[ASSIGNMENT]: Read the records beneath this task and copy every line that contains the string "trim".

----------

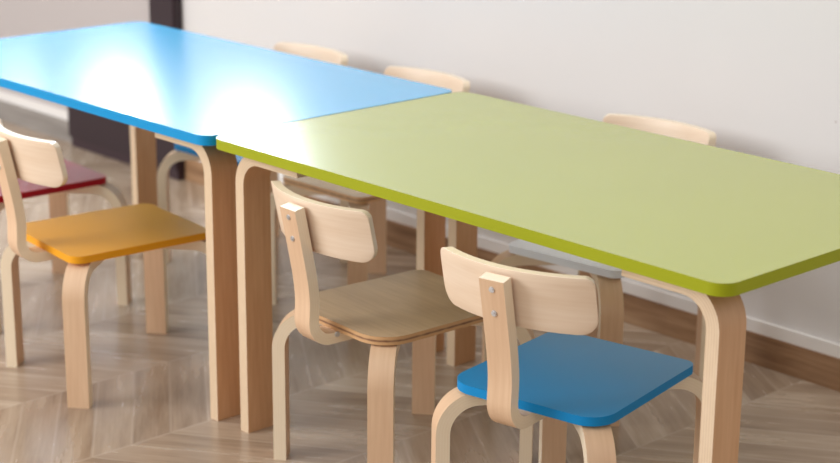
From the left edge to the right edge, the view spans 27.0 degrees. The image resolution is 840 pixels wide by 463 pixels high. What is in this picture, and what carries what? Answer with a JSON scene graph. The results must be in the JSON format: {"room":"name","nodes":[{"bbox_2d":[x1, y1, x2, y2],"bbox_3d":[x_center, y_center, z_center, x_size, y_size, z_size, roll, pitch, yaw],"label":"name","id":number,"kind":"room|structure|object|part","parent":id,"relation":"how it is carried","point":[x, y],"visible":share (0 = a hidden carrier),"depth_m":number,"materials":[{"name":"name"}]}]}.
{"room":"children's room","nodes":[
{"label":"children's room","id":0,"kind":"room"},
{"bbox_2d":[0,120,839,462],"bbox_3d":[-1.926,0.581,2.415,5.672,0.050,7.400,-14,22,-41],"label":"floor","id":1,"kind":"structure","parent":0,"point":[151,391],"depth_m":3.30,"materials":[{"name":"laminate"}]},
{"bbox_2d":[0,159,131,332],"bbox_3d":[-0.876,-0.085,3.743,0.420,0.503,0.323,-13,21,-38],"label":"chair","id":2,"kind":"object","parent":1,"relation":"on","point":[81,180],"visible":0.5,"depth_m":3.77,"materials":[{"name":"red laminate"}]},
{"bbox_3d":[-0.884,0.064,3.647,0.042,0.271,0.136,2,16,5],"label":"leg","id":3,"kind":"part","parent":2,"relation":"part of","materials":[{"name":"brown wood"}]},
{"bbox_3d":[-0.860,-0.113,3.749,0.296,0.014,0.267,-13,21,-38],"label":"seat","id":4,"kind":"part","parent":2,"relation":"part of","materials":[{"name":"red laminate"}]},
{"bbox_3d":[-0.827,-0.020,3.939,0.042,0.271,0.136,2,16,5],"label":"leg","id":5,"kind":"part","parent":2,"relation":"part of","materials":[{"name":"brown wood"}]},
{"bbox_3d":[-0.701,0.023,3.793,0.136,0.271,0.042,2,16,5],"label":"leg","id":6,"kind":"part","parent":2,"relation":"part of","materials":[{"name":"brown wood"}]},
{"bbox_2d":[0,119,205,408],"bbox_3d":[-0.609,0.030,3.359,0.420,0.501,0.323,-12,20,-36],"label":"chair","id":7,"kind":"object","parent":1,"relation":"on","point":[84,241],"visible":0.96,"depth_m":3.27,"materials":[{"name":"orange laminate"}]},
{"bbox_3d":[-0.741,0.134,3.413,0.136,0.271,0.042,3,16,7],"label":"leg","id":8,"kind":"part","parent":7,"relation":"part of","materials":[{"name":"brown wood"}]},
{"bbox_3d":[-0.731,-0.143,3.210,0.064,0.088,0.260,-12,20,-36],"label":"backrest","id":9,"kind":"part","parent":7,"relation":"part of","materials":[{"name":"brown wood"}]},
{"bbox_3d":[-0.622,0.178,3.263,0.042,0.271,0.136,3,16,7],"label":"leg","id":10,"kind":"part","parent":7,"relation":"part of","materials":[{"name":"brown wood"}]},
{"bbox_3d":[-0.592,0.001,3.364,0.296,0.014,0.267,-12,20,-36],"label":"seat","id":11,"kind":"part","parent":7,"relation":"part of","materials":[{"name":"orange laminate"}]},
{"bbox_3d":[-0.553,0.095,3.552,0.042,0.271,0.136,3,16,7],"label":"leg","id":12,"kind":"part","parent":7,"relation":"part of","materials":[{"name":"brown wood"}]},
{"bbox_3d":[-0.433,0.139,3.402,0.136,0.271,0.042,3,16,7],"label":"leg","id":13,"kind":"part","parent":7,"relation":"part of","materials":[{"name":"brown wood"}]},
{"bbox_2d":[68,107,185,179],"bbox_3d":[-0.846,-0.329,5.005,0.044,0.268,0.555,-14,22,-41],"label":"base cabinet","id":14,"kind":"object","parent":1,"relation":"on","point":[106,137],"visible":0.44,"depth_m":5.06,"materials":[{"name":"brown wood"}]},
{"bbox_2d":[0,22,451,420],"bbox_3d":[-0.517,-0.071,3.642,0.600,0.539,1.082,-14,22,-41],"label":"table","id":15,"kind":"object","parent":1,"relation":"on","point":[181,87],"visible":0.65,"depth_m":3.40,"materials":[{"name":"blue laminate"}]},
{"bbox_3d":[-0.610,-0.202,4.121,0.058,0.521,0.170,-14,22,-41],"label":"leg","id":16,"kind":"part","parent":15,"relation":"part of","materials":[{"name":"brown wood"}]},
{"bbox_3d":[-0.402,0.071,3.187,0.058,0.521,0.170,-14,22,-41],"label":"leg","id":17,"kind":"part","parent":15,"relation":"part of","materials":[{"name":"brown wood"}]},
{"bbox_3d":[-0.028,-0.022,3.520,0.058,0.521,0.170,-14,22,-41],"label":"leg","id":18,"kind":"part","parent":15,"relation":"part of","materials":[{"name":"brown wood"}]},
{"bbox_2d":[157,42,347,262],"bbox_3d":[-0.366,-0.170,4.086,0.420,0.484,0.323,-15,22,-42],"label":"chair","id":19,"kind":"object","parent":1,"relation":"on","point":[180,153],"visible":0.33,"depth_m":4.08,"materials":[{"name":"blue laminate"}]},
{"bbox_3d":[-0.541,-0.061,4.086,0.136,0.271,0.042,1,16,1],"label":"leg","id":20,"kind":"part","parent":19,"relation":"part of","materials":[{"name":"brown wood"}]},
{"bbox_3d":[-0.381,-0.200,4.062,0.296,0.014,0.266,-15,22,-42],"label":"seat","id":21,"kind":"part","parent":19,"relation":"part of","materials":[{"name":"blue laminate"}]},
{"bbox_3d":[-0.370,-0.105,4.244,0.042,0.271,0.136,1,16,1],"label":"leg","id":22,"kind":"part","parent":19,"relation":"part of","materials":[{"name":"brown wood"}]},
{"bbox_3d":[-0.252,-0.389,4.135,0.064,0.088,0.260,-15,22,-42],"label":"backrest","id":23,"kind":"part","parent":19,"relation":"part of","materials":[{"name":"brown wood"}]},
{"bbox_3d":[-0.233,-0.064,4.108,0.136,0.271,0.042,1,16,1],"label":"leg","id":24,"kind":"part","parent":19,"relation":"part of","materials":[{"name":"brown wood"}]},
{"bbox_2d":[270,66,469,304],"bbox_3d":[-0.092,-0.085,3.802,0.420,0.484,0.323,-15,22,-43],"label":"chair","id":25,"kind":"object","parent":1,"relation":"on","point":[358,272],"visible":0.31,"depth_m":3.78,"materials":[{"name":"brown wood"}]},
{"bbox_3d":[-0.267,0.025,3.799,0.136,0.271,0.042,1,16,0],"label":"leg","id":26,"kind":"part","parent":25,"relation":"part of","materials":[{"name":"brown wood"}]},
{"bbox_3d":[-0.107,-0.115,3.777,0.296,0.014,0.266,-15,22,-43],"label":"seat","id":27,"kind":"part","parent":25,"relation":"part of","materials":[{"name":"brown wood"}]},
{"bbox_3d":[-0.128,0.065,3.665,0.042,0.271,0.136,1,16,0],"label":"leg","id":28,"kind":"part","parent":25,"relation":"part of","materials":[{"name":"brown wood"}]},
{"bbox_3d":[-0.098,-0.020,3.960,0.042,0.271,0.136,1,16,0],"label":"leg","id":29,"kind":"part","parent":25,"relation":"part of","materials":[{"name":"brown wood"}]},
{"bbox_3d":[0.020,-0.305,3.852,0.064,0.088,0.260,-15,22,-43],"label":"backrest","id":30,"kind":"part","parent":25,"relation":"part of","materials":[{"name":"brown wood"}]},
{"bbox_2d":[271,181,534,462],"bbox_3d":[-0.048,0.157,2.943,0.420,0.500,0.323,-12,21,-38],"label":"chair","id":31,"kind":"object","parent":1,"relation":"on","point":[386,313],"visible":0.96,"depth_m":2.83,"materials":[{"name":"brown wood"}]},
{"bbox_3d":[-0.181,0.260,2.994,0.136,0.271,0.042,2,16,5],"label":"leg","id":32,"kind":"part","parent":31,"relation":"part of","materials":[{"name":"brown wood"}]},
{"bbox_3d":[-0.167,-0.015,2.791,0.064,0.088,0.260,-12,21,-38],"label":"backrest","id":33,"kind":"part","parent":31,"relation":"part of","materials":[{"name":"brown wood"}]},
{"bbox_3d":[-0.057,0.304,2.847,0.042,0.271,0.136,2,16,5],"label":"leg","id":34,"kind":"part","parent":31,"relation":"part of","materials":[{"name":"brown wood"}]},
{"bbox_3d":[-0.032,0.126,2.949,0.296,0.014,0.266,-12,21,-38],"label":"seat","id":35,"kind":"part","parent":31,"relation":"part of","materials":[{"name":"brown wood"}]},
{"bbox_3d":[0.002,0.220,3.138,0.042,0.271,0.136,2,16,5],"label":"leg","id":36,"kind":"part","parent":31,"relation":"part of","materials":[{"name":"brown wood"}]},
{"bbox_3d":[0.127,0.263,2.992,0.136,0.271,0.042,2,16,5],"label":"leg","id":37,"kind":"part","parent":31,"relation":"part of","materials":[{"name":"brown wood"}]},
{"bbox_2d":[216,92,839,462],"bbox_3d":[0.232,0.158,2.876,0.600,0.539,1.100,-14,22,-41],"label":"table","id":38,"kind":"object","parent":1,"relation":"on","point":[709,225],"visible":0.99,"depth_m":2.74,"materials":[{"name":"green laminate"}]},
{"bbox_3d":[-0.240,0.118,3.030,0.058,0.521,0.170,-14,22,-41],"label":"leg","id":39,"kind":"part","parent":38,"relation":"part of","materials":[{"name":"brown wood"}]},
{"bbox_3d":[0.134,0.025,3.362,0.058,0.521,0.170,-14,22,-41],"label":"leg","id":40,"kind":"part","parent":38,"relation":"part of","materials":[{"name":"brown wood"}]},
{"bbox_3d":[0.352,0.302,2.415,0.058,0.521,0.170,-14,22,-41],"label":"leg","id":41,"kind":"part","parent":38,"relation":"part of","materials":[{"name":"brown wood"}]},
{"bbox_2d":[431,246,702,462],"bbox_3d":[0.221,0.249,2.632,0.323,0.500,0.420,12,20,35],"label":"chair","id":42,"kind":"object","parent":1,"relation":"on","point":[562,375],"visible":0.99,"depth_m":2.52,"materials":[{"name":"blue laminate"}]},
{"bbox_3d":[0.087,0.362,2.651,0.136,0.271,0.042,-2,16,-8],"label":"leg","id":43,"kind":"part","parent":42,"relation":"part of","materials":[{"name":"brown wood"}]},
{"bbox_3d":[0.129,0.085,2.455,0.260,0.088,0.064,12,20,35],"label":"backrest","id":44,"kind":"part","parent":42,"relation":"part of","materials":[{"name":"brown wood"}]},
{"bbox_3d":[0.229,0.310,2.834,0.042,0.271,0.136,-2,16,-8],"label":"leg","id":45,"kind":"part","parent":42,"relation":"part of","materials":[{"name":"brown wood"}]},
{"bbox_3d":[0.234,0.218,2.641,0.266,0.014,0.296,12,20,35],"label":"seat","id":46,"kind":"part","parent":42,"relation":"part of","materials":[{"name":"blue laminate"}]},
{"bbox_3d":[0.245,0.396,2.538,0.042,0.271,0.136,-2,16,-8],"label":"leg","id":47,"kind":"part","parent":42,"relation":"part of","materials":[{"name":"brown wood"}]},
{"bbox_3d":[0.387,0.344,2.721,0.136,0.271,0.042,-2,16,-8],"label":"leg","id":48,"kind":"part","parent":42,"relation":"part of","materials":[{"name":"brown wood"}]},
{"bbox_2d":[482,113,715,425],"bbox_3d":[0.361,0.053,3.339,0.323,0.484,0.420,14,21,39],"label":"chair","id":49,"kind":"object","parent":1,"relation":"on","point":[609,290],"visible":0.38,"depth_m":3.27,"materials":[{"name":"grey laminate"}]},
{"bbox_3d":[0.189,0.167,3.324,0.136,0.271,0.042,-1,16,-4],"label":"leg","id":50,"kind":"part","parent":49,"relation":"part of","materials":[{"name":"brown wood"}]},
{"bbox_3d":[0.353,0.025,3.308,0.267,0.014,0.296,14,21,39],"label":"seat","id":51,"kind":"part","parent":49,"relation":"part of","materials":[{"name":"grey laminate"}]},
{"bbox_3d":[0.345,0.118,3.496,0.042,0.271,0.136,-1,16,-4],"label":"leg","id":52,"kind":"part","parent":49,"relation":"part of","materials":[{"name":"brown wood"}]},
{"bbox_3d":[0.337,0.204,3.200,0.042,0.271,0.136,-1,16,-4],"label":"leg","id":53,"kind":"part","parent":49,"relation":"part of","materials":[{"name":"brown wood"}]},
{"bbox_3d":[0.465,-0.169,3.396,0.260,0.088,0.064,14,21,39],"label":"backrest","id":54,"kind":"part","parent":49,"relation":"part of","materials":[{"name":"brown wood"}]},
{"bbox_3d":[0.494,0.156,3.371,0.136,0.271,0.042,-1,16,-4],"label":"leg","id":55,"kind":"part","parent":49,"relation":"part of","materials":[{"name":"brown wood"}]},
{"bbox_2d":[0,0,839,343],"bbox_3d":[0.105,-1.149,3.855,0.150,2.500,7.400,-14,22,-41],"label":"wall","id":56,"kind":"structure","parent":0,"point":[763,76],"depth_m":3.62,"materials":[{"name":"white paint"}]},
{"bbox_2d":[0,91,67,119],"bbox_3d":[-1.747,-0.561,5.984,0.009,0.025,2.138,-14,22,-41],"label":"trim","id":57,"kind":"structure","parent":56,"relation":"attached to","point":[7,97],"depth_m":5.40,"materials":[{"name":"white paint"}]},
{"bbox_2d":[0,100,71,142],"bbox_3d":[-1.749,-0.517,5.994,0.014,0.064,2.138,-14,22,-41],"label":"baseboard","id":58,"kind":"structure","parent":56,"relation":"attached to","point":[53,126],"depth_m":5.40,"materials":[{"name":"grey laminate"}]},
{"bbox_2d":[149,0,181,29],"bbox_3d":[-0.686,-1.531,4.501,0.030,2.140,0.120,-14,22,-41],"label":"trim","id":59,"kind":"structure","parent":56,"relation":"attached to","point":[168,13],"depth_m":4.74,"materials":[{"name":"brown wood"}]},
{"bbox_2d":[185,160,839,391],"bbox_3d":[0.950,0.319,3.192,0.014,0.064,4.703,-14,22,-41],"label":"baseboard","id":60,"kind":"structure","parent":56,"relation":"attached to","point":[802,363],"depth_m":3.61,"materials":[{"name":"brown laminate"}]},
{"bbox_2d":[279,175,839,358],"bbox_3d":[0.953,0.276,3.182,0.009,0.025,4.703,-14,22,-41],"label":"trim","id":61,"kind":"structure","parent":56,"relation":"attached to","point":[774,331],"depth_m":3.63,"materials":[{"name":"white paint"}]}
]}

----------

[COMPLETED EXERCISE]:
{"bbox_2d":[0,91,67,119],"bbox_3d":[-1.747,-0.561,5.984,0.009,0.025,2.138,-14,22,-41],"label":"trim","id":57,"kind":"structure","parent":56,"relation":"attached to","point":[7,97],"depth_m":5.40,"materials":[{"name":"white paint"}]},
{"bbox_2d":[149,0,181,29],"bbox_3d":[-0.686,-1.531,4.501,0.030,2.140,0.120,-14,22,-41],"label":"trim","id":59,"kind":"structure","parent":56,"relation":"attached to","point":[168,13],"depth_m":4.74,"materials":[{"name":"brown wood"}]},
{"bbox_2d":[279,175,839,358],"bbox_3d":[0.953,0.276,3.182,0.009,0.025,4.703,-14,22,-41],"label":"trim","id":61,"kind":"structure","parent":56,"relation":"attached to","point":[774,331],"depth_m":3.63,"materials":[{"name":"white paint"}]}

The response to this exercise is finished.